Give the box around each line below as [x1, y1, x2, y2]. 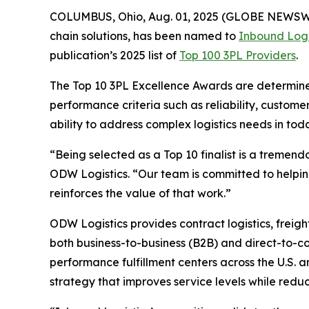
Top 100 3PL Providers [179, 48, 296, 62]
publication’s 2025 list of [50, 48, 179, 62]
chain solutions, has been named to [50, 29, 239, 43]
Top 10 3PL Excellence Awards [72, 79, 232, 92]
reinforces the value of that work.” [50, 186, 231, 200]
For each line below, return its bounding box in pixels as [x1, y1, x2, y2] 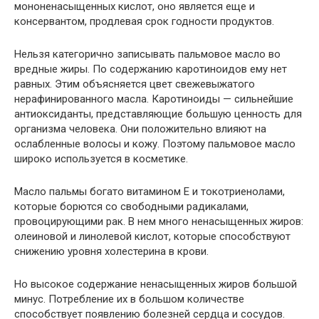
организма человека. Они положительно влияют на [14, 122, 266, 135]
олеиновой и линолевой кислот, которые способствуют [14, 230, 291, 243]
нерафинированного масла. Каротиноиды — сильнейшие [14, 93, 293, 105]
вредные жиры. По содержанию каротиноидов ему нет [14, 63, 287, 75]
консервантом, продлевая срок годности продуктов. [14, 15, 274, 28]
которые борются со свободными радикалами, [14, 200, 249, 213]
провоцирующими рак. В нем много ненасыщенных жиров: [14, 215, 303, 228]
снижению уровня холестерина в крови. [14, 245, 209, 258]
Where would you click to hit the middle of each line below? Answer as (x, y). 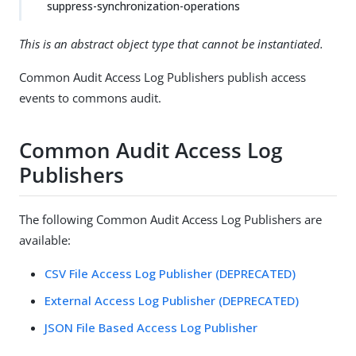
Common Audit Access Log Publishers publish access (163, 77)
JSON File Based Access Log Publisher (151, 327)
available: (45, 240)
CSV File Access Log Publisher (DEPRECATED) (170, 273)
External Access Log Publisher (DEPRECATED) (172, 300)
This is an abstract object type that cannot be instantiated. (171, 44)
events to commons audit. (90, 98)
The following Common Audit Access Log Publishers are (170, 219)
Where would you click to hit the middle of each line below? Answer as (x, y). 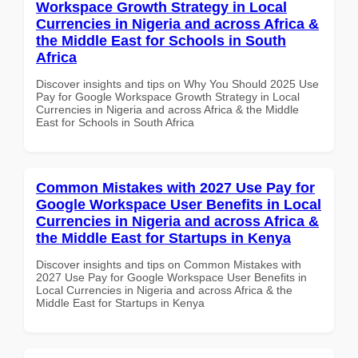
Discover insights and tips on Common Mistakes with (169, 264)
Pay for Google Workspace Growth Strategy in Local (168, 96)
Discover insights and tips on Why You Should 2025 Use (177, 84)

---

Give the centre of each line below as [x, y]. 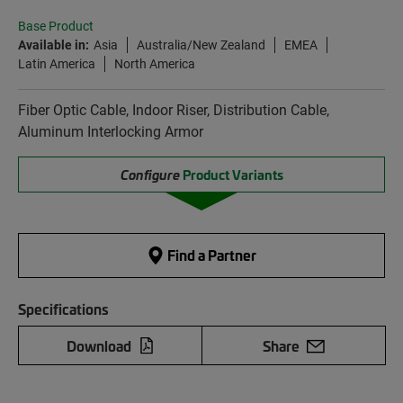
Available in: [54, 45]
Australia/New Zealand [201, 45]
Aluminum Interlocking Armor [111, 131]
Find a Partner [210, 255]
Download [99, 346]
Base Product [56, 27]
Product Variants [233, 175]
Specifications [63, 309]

...

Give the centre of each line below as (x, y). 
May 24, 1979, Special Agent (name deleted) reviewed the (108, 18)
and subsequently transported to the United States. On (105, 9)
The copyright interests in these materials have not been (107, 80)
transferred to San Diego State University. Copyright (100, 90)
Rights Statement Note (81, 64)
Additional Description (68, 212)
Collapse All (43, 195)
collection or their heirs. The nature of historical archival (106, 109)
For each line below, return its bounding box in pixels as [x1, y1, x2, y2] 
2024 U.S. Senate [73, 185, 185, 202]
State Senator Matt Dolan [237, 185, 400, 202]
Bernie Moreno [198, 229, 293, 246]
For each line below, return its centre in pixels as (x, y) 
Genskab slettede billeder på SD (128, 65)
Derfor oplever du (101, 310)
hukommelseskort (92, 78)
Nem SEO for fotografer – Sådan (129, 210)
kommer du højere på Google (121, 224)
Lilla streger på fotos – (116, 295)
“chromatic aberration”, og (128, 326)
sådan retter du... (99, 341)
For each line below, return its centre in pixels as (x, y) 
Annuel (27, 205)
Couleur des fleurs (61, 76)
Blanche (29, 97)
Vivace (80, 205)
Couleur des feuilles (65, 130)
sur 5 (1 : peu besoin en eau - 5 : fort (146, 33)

• [Your assignment]: If a line in the listing contains the string "that", copy it.

• [Result]:
reinforces the value of that work.” [50, 186, 231, 200]
This is an abstract object type that cannot be instantiated. (171, 44)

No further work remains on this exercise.